– Не гони лошадей, Шура.
– Через полчаса тетка привалит.
Алла усмехнулась.
– Тогда я пошла в ванную… Полотенце не надо, я взяла свое.
– Здорово, Саша! Садись, кури!
С этих слов начиналась каждая встреча Шелестова со следователем военной прокуратуры. Морской пехотинец, капитан по званию, но уже лысый и тучный, «следак» выбрал для себя роль рубахи-парня, полагая, что так ему будет легче войти в доверие Шелестову и расколоть его. Заключение медицинской комиссии о тяжелой форме амнезии подозреваемого лежало у него под стеклом на рабочем столе; это заключение уже впору было повесить в рамку рядом с портретом Главного Официального Кумира как нечто монументальное и незыблемое, как строки из Конституции или Библии. Но капитан этой бумажке не верил, он за свою службу навидался симулянтов, прикрывающихся медицинскими справками.
– Ничего не вспомнил? – как бы между делом спросил следователь, роясь в ящике стола.
– Ничего, – ответил Шелестов.
Он был спокоен. Допрос давно перестал быть для него раздражителем нервной системы, ибо все прежние встречи со следователем были похожи на многочисленные дубли одного и того же эпизода, и Шелестов привык к ним, как привыкаешь к ежедневной давке в автобусе или метро.
– А вот мне передали показания свидетеля Лискова, – сказал следователь, не поднимая глаз. Он отхлебнул чая из ржавой кружки и застыл, глядя на бумагу.
Это было что-то новое. Шелестов первый раз слышал, что в его деле Лисков выступает в качестве свидетеля.
– И он утверждает, – продолжал следователь, – что у тебя в руке был кусок стекла. Ты им размахивал… И было много крови… И тебя трое бойцов с трудом держали, потому как ты порывался другие дома поджечь…

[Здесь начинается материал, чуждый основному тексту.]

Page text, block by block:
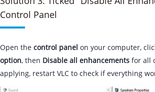
Control Panel
Open the control panel on your computer,
option, then Disable all enhancements for all
applying, restart VLC to check if everything
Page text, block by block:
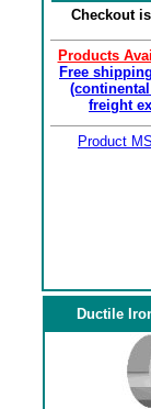
Checkout
Products
Free
freight
Product
Ductile
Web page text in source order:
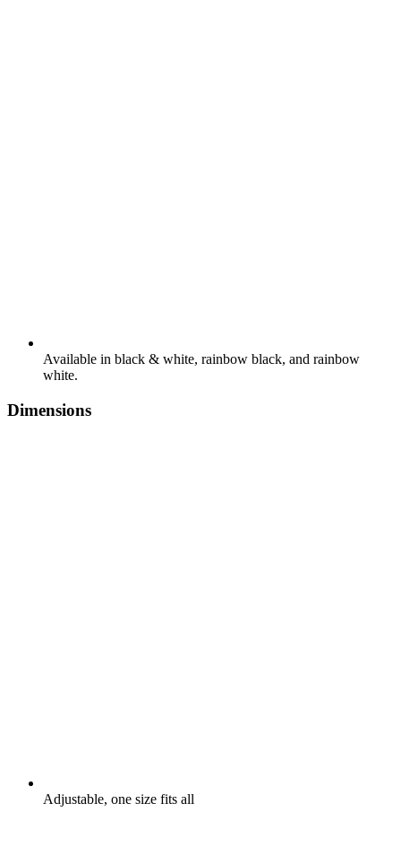
Available in black & white, rainbow black, and rainbow
white.
Dimensions
Adjustable, one size fits all
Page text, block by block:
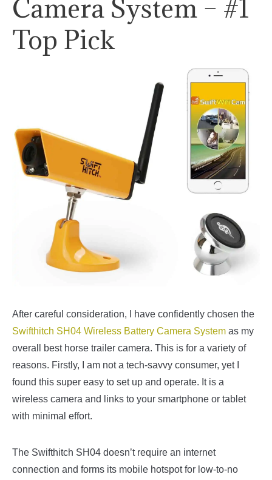
Camera System – #1
Top Pick
After careful consideration, I have confidently chosen the
Swifthitch SH04 Wireless Battery Camera System as my
overall best horse trailer camera. This is for a variety of
reasons. Firstly, I am not a tech-savvy consumer, yet I
found this super easy to set up and operate. It is a
wireless camera and links to your smartphone or tablet
with minimal effort.
The Swifthitch SH04 doesn’t require an internet
connection and forms its mobile hotspot for low-to-no
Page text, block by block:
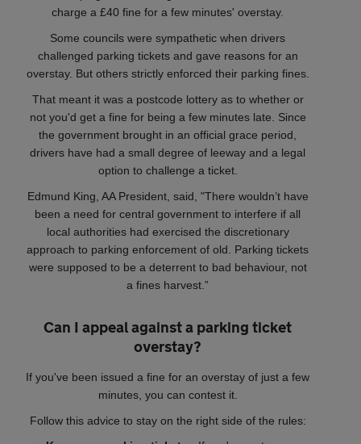
charge a £40 fine for a few minutes' overstay.
Some councils were sympathetic when drivers
challenged parking tickets and gave reasons for an
overstay. But others strictly enforced their parking fines.
That meant it was a postcode lottery as to whether or
not you'd get a fine for being a few minutes late. Since
the government brought in an official grace period,
drivers have had a small degree of leeway and a legal
option to challenge a ticket.
Edmund King, AA President, said, "There wouldn’t have
been a need for central government to interfere if all
local authorities had exercised the discretionary
approach to parking enforcement of old. Parking tickets
were supposed to be a deterrent to bad behaviour, not
a fines harvest.”
Can I appeal against a parking ticket
overstay?
If you've been issued a fine for an overstay of just a few
minutes, you can contest it.
Follow this advice to stay on the right side of the rules:
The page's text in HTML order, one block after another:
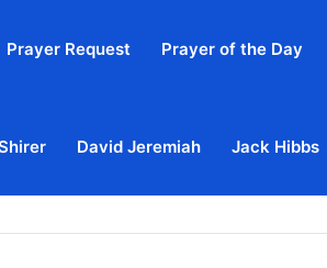
Prayer Request Prayer of the Day
David Jeremiah Jack Hibbs
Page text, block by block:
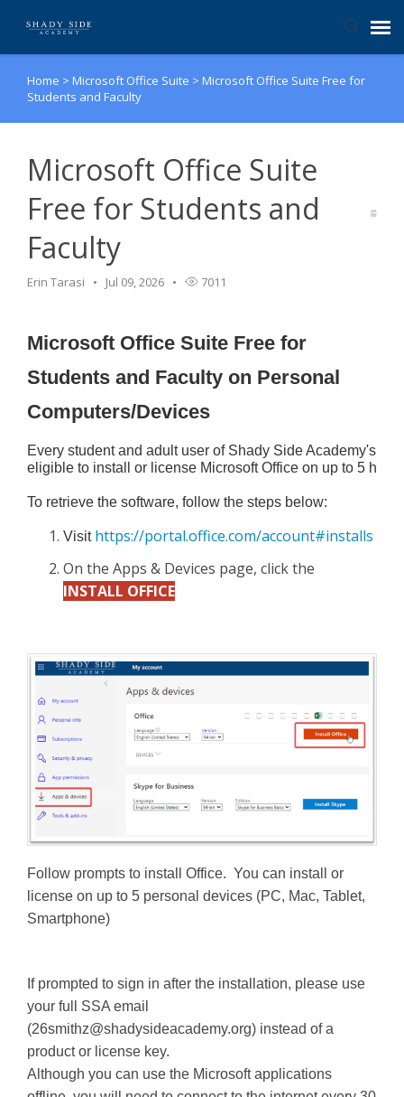
Agent Portal
Login
Home > Microsoft Office Suite > Microsoft Office Suite Free for
Students and Faculty
Microsoft Office Suite
Free for Students and
Faculty
Erin Tarasi Jul 09, 2026 7011
Microsoft Office Suite Free for
Students and Faculty on Personal
Computers/Devices
Every student and adult user of Shady Side Academy's
eligible to install or license Microsoft Office on up to 5
To retrieve the software, follow the steps below:
Visit https://portal.office.com/account#installs
On the Apps & Devices page, click the
INSTALL OFFICE
Follow prompts to install Office. You can install or
license on up to 5 personal devices (PC, Mac, Tablet,
Smartphone)
If prompted to sign in after the installation, please use
your full SSA email
(26smithz@shadysideacademy.org) instead of a
product or license key.
Although you can use the Microsoft applications
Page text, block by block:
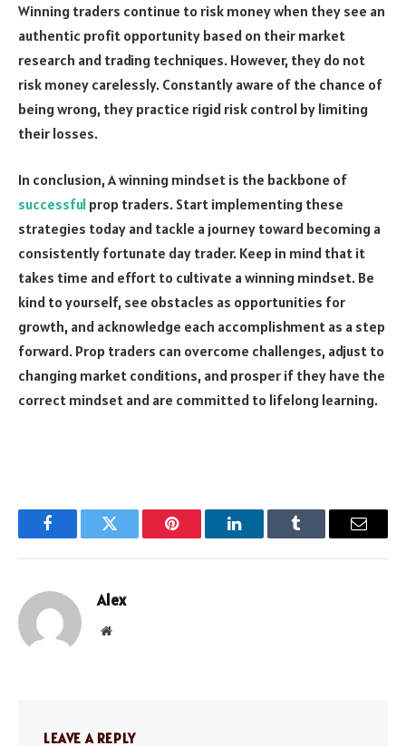
Winning traders continue to risk money when they see an
authentic profit opportunity based on their market
research and trading techniques. However, they do not
risk money carelessly. Constantly aware of the chance of
being wrong, they practice rigid risk control by limiting
their losses.
In conclusion, A winning mindset is the backbone of
successful prop traders. Start implementing these
strategies today and tackle a journey toward becoming a
consistently fortunate day trader. Keep in mind that it
takes time and effort to cultivate a winning mindset. Be
kind to yourself, see obstacles as opportunities for
growth, and acknowledge each accomplishment as a step
forward. Prop traders can overcome challenges, adjust to
changing market conditions, and prosper if they have the
correct mindset and are committed to lifelong learning.
FacebookTwitter Pinterest LinkedInTumblr Email
Alex
Website
LEAVE A REPLY

«На пушку берет, – подумал Шелестов. – Лисков тут при чем?»
– Вы можете утверждать, что я разрушил Карфаген, – сказал Шелестов, и эта несмешная шутка с Карфагеном тоже уже звучала здесь. – Но я ведь этого не помню. Как я могу признать то, чего не помню?
Хлоп! – ящик стола со стуком въехал в глубь стола. Шелестов поймал лукавый взгляд следователя.
– В прошлый раз, кажется, в пятницу, ты мне сказал, что у тебя случаются прозрения…
– Это было не в пятницу, а в четверг, – поправил Шелестов.
– Правильно. В четверг, – обрадовался следователь. – Выходит, что-то в твоей памяти удерживается? Какая же это амнезия? Это брехня, Саша… Долго упрямиться будешь?
– Когда я проходил экспертизу вменяемости у психиатров, – сказал Шелестов, – меня проводили через наркоанализ для распознавания симуляции. Результат был отрицательный… Вы почитайте в справке, там все написано…
– Пропуск! – прорычал следователь.
– Что? – не понял Шелестов.
– Пропуск давай, я отмечу, чтобы тебя в последний раз выпустили!
Какой это был по счету дубль? Шелестов, выйдя из здания военной прокуратуры, пытался сосчитать, сколько раз он уже сюда приходил. Двадцать? Это был затянувшийся бред. И бред был настолько бредовым, что Шелестов даже краешком, даже тенью не принимал его близко к сердцу. Как если бы его подозревали в том, что он – инопланетянин.
А подозревали его в чем-то страшном, будто он там, на Войне, убивал детей, стариков и женщин.
Глава 3
«Когда мне тоскливо, я становлюсь авантюристом», – подумал Шелестов.
По обе стороны тихой дачной улочки тянулись нескончаемые заборы и изгороди, из-за которых выглядывали стены, балконы и крыши особняков. Фонарей на этой улице не было, и когда Шелестов дошел к плотному строю вековых буков, стемнело настолько, что он едва разглядел нумерацию на доме.
Калитка во двор была распахнута настежь, может быть нарочно для Шелестова. Он прошел по дорожке, выложенной из цветных плиток к дому, под фонарь, несколько секунд постоял у двери, читая позеленевшую от сырости претенциозную медную табличку: "Д-ръ Козыревъ С. Ф." И нажал кнопку звонка. Через полминуты он позвонил еще раз.